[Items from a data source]
********************
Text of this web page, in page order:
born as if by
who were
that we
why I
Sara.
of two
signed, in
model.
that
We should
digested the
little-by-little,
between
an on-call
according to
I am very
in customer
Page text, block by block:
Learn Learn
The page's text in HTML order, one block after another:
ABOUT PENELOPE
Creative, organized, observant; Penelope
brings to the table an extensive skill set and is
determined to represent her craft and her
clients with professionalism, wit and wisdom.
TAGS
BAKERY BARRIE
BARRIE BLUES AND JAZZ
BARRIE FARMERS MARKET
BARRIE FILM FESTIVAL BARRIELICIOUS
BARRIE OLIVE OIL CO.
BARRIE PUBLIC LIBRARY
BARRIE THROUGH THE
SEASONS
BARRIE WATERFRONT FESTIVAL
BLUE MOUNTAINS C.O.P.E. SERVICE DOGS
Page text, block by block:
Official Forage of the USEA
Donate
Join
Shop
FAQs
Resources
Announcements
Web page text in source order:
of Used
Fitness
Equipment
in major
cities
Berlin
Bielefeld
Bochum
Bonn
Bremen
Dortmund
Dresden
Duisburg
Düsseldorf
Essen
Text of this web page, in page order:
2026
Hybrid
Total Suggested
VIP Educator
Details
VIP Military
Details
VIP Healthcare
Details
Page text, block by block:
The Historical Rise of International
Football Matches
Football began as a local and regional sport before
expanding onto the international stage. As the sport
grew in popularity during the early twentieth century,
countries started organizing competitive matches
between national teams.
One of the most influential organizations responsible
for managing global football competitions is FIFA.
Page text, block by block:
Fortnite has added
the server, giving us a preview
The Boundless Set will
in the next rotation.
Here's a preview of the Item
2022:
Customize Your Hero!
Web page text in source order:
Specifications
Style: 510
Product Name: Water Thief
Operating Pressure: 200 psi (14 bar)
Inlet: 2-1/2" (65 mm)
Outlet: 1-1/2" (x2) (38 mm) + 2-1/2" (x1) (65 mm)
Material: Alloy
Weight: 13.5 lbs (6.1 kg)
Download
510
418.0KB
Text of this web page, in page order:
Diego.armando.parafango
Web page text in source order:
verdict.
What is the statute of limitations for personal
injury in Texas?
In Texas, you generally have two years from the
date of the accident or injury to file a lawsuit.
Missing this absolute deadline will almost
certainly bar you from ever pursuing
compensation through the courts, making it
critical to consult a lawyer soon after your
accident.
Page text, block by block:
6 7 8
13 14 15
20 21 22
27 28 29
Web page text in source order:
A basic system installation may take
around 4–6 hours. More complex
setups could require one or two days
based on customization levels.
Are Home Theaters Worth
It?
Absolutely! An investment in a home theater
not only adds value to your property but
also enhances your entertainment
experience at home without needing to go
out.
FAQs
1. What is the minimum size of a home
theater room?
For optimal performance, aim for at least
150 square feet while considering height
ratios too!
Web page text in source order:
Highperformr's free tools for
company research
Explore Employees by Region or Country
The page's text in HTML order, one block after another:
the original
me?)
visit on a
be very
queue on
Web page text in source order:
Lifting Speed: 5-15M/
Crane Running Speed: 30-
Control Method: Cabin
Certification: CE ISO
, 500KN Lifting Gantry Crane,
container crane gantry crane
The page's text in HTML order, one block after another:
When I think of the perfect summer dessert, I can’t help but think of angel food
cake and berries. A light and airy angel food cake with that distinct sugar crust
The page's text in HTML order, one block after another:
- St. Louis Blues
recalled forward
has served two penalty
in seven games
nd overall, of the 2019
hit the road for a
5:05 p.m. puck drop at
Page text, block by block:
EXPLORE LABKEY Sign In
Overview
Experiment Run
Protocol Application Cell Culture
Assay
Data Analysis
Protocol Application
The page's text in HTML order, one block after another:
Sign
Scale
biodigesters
********************
Your objective
Restate the whole of the data exactly.

Response box
Text of this web page, in page order:
born as if by
who were
that we
why I
Sara.
of two
signed, in
model.
that
We should
digested the
little-by-little,
between
an on-call
according to
I am very
in customer
Page text, block by block:
Learn Learn
The page's text in HTML order, one block after another:
ABOUT PENELOPE
Creative, organized, observant; Penelope
brings to the table an extensive skill set and is
determined to represent her craft and her
clients with professionalism, wit and wisdom.
TAGS
BAKERY BARRIE
BARRIE BLUES AND JAZZ
BARRIE FARMERS MARKET
BARRIE FILM FESTIVAL BARRIELICIOUS
BARRIE OLIVE OIL CO.
BARRIE PUBLIC LIBRARY
BARRIE THROUGH THE
SEASONS
BARRIE WATERFRONT FESTIVAL
BLUE MOUNTAINS C.O.P.E. SERVICE DOGS
Page text, block by block:
Official Forage of the USEA
Donate
Join
Shop
FAQs
Resources
Announcements
Web page text in source order:
of Used
Fitness
Equipment
in major
cities
Berlin
Bielefeld
Bochum
Bonn
Bremen
Dortmund
Dresden
Duisburg
Düsseldorf
Essen
Text of this web page, in page order:
2026
Hybrid
Total Suggested
VIP Educator
Details
VIP Military
Details
VIP Healthcare
Details
Page text, block by block:
The Historical Rise of International
Football Matches
Football began as a local and regional sport before
expanding onto the international stage. As the sport
grew in popularity during the early twentieth century,
countries started organizing competitive matches
between national teams.
One of the most influential organizations responsible
for managing global football competitions is FIFA.
Page text, block by block:
Fortnite has added
the server, giving us a preview
The Boundless Set will
in the next rotation.
Here's a preview of the Item
2022:
Customize Your Hero!
Web page text in source order:
Specifications
Style: 510
Product Name: Water Thief
Operating Pressure: 200 psi (14 bar)
Inlet: 2-1/2" (65 mm)
Outlet: 1-1/2" (x2) (38 mm) + 2-1/2" (x1) (65 mm)
Material: Alloy
Weight: 13.5 lbs (6.1 kg)
Download
510
418.0KB
Text of this web page, in page order:
Diego.armando.parafango
Web page text in source order:
verdict.
What is the statute of limitations for personal
injury in Texas?
In Texas, you generally have two years from the
date of the accident or injury to file a lawsuit.
Missing this absolute deadline will almost
certainly bar you from ever pursuing
compensation through the courts, making it
critical to consult a lawyer soon after your
accident.
Page text, block by block:
6 7 8
13 14 15
20 21 22
27 28 29
Web page text in source order:
A basic system installation may take
around 4–6 hours. More complex
setups could require one or two days
based on customization levels.
Are Home Theaters Worth
It?
Absolutely! An investment in a home theater
not only adds value to your property but
also enhances your entertainment
experience at home without needing to go
out.
FAQs
1. What is the minimum size of a home
theater room?
For optimal performance, aim for at least
150 square feet while considering height
ratios too!
Web page text in source order:
Highperformr's free tools for
company research
Explore Employees by Region or Country
The page's text in HTML order, one block after another:
the original
me?)
visit on a
be very
queue on
Web page text in source order:
Lifting Speed: 5-15M/
Crane Running Speed: 30-
Control Method: Cabin
Certification: CE ISO
, 500KN Lifting Gantry Crane,
container crane gantry crane
The page's text in HTML order, one block after another:
When I think of the perfect summer dessert, I can’t help but think of angel food
cake and berries. A light and airy angel food cake with that distinct sugar crust
The page's text in HTML order, one block after another:
- St. Louis Blues
recalled forward
has served two penalty
in seven games
nd overall, of the 2019
hit the road for a
5:05 p.m. puck drop at
Page text, block by block:
EXPLORE LABKEY Sign In
Overview
Experiment Run
Protocol Application Cell Culture
Assay
Data Analysis
Protocol Application
The page's text in HTML order, one block after another:
Sign
Scale
biodigesters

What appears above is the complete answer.